2021 BBL Playoffs

Tournament details
- Country: Germany
- Dates: 19 May – 15 June
- Teams: 8

Final positions
- Champions: Alba Berlin
- Runners-up: Bayern Munich
- Semifinalists: Riesen Ludwigsburg; ratiopharm Ulm;

= 2021 BBL Playoffs =

German basketball postseason

The 2021 BBL Playoffs were the concluding postseason of the 2020–21 Basketball Bundesliga season.

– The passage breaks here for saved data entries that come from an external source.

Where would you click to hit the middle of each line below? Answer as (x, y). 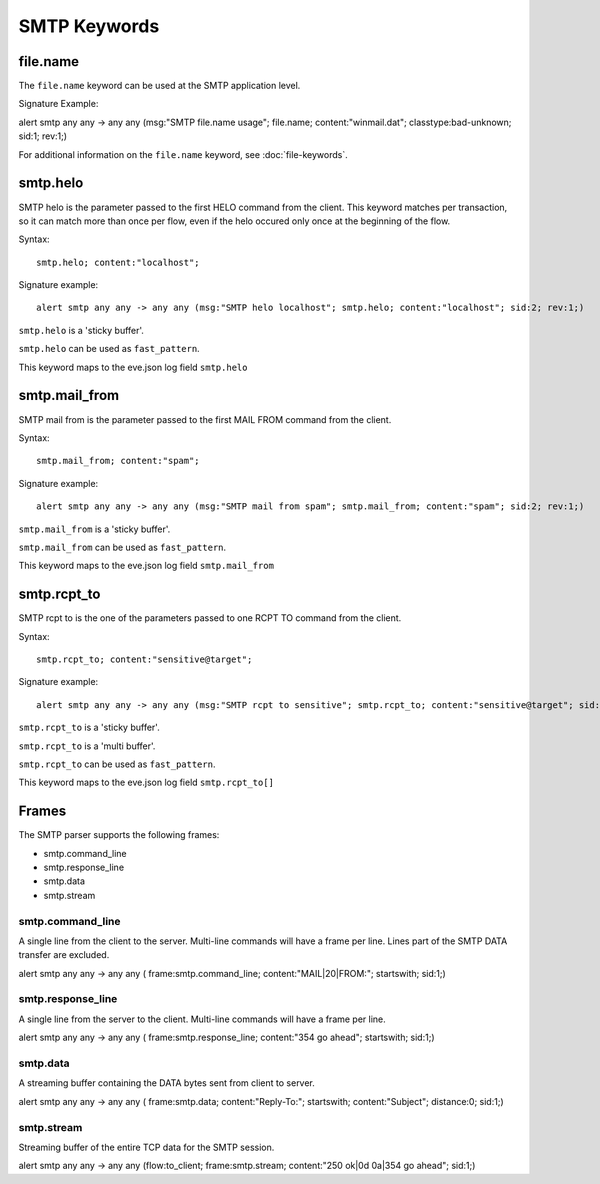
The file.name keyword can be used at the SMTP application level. (159, 86)
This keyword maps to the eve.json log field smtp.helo (133, 367)
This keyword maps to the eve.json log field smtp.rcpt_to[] (146, 782)
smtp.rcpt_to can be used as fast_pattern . (117, 764)
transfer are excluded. (64, 955)
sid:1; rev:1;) (43, 136)
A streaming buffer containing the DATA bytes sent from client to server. (166, 1083)
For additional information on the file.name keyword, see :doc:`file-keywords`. (183, 154)
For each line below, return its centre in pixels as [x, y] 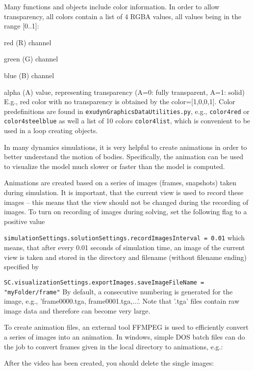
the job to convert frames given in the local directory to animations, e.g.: [114, 346]
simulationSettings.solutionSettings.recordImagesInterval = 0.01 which [125, 238]
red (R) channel [28, 42]
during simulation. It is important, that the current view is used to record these [124, 192]
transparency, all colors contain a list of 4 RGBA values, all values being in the [123, 16]
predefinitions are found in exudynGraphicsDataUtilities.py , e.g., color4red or [127, 111]
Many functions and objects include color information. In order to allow [112, 6]
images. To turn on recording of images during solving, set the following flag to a [126, 212]

The playoffs started on 19 May and ended on 13 June 2021.

==Playoff qualifying==

| Seed | Team | Record | Clinched |  |  |  |
| Playoff berth | Seeded team | Top seed |
| 1 | Riesen Ludwigsburg | 30–4 | 22 March 2021 | 13 April 2021 | 2 May 2021 |
| 2 | Alba Berlin | 28–6 | 23 March 2021 | 30 April 2021 | – |
| 3 | Baskets Oldenburg | 25–9 | 4 April 2021 | 11 May 2021 | – |
| 4 | Bayern Munich | 24–10 | 23 March 2021 | 2 May 2021 | – |
| 5 | Crailsheim Merlins | 24–10 | 8 April 2021 | – | – |
| 6 | ratiopharm Ulm | 23–11 | 13 April 2021 | – | – |
| 7 | Hamburg Towers | 21–13 | 15 April 2021 | – | – |
| 8 | Brose Bamberg | 17–17 | 2 May 2021 | – | – |

==Quarterfinals==
The quarterfinals were played in a best of five format from 19 to 27 May 2021.

==Semifinals==
The semifinals were played in a best of five format from 29 May to 5 June 2021.

==Finals==
The finals were played in a best of five format from 9 to 13 June 2021.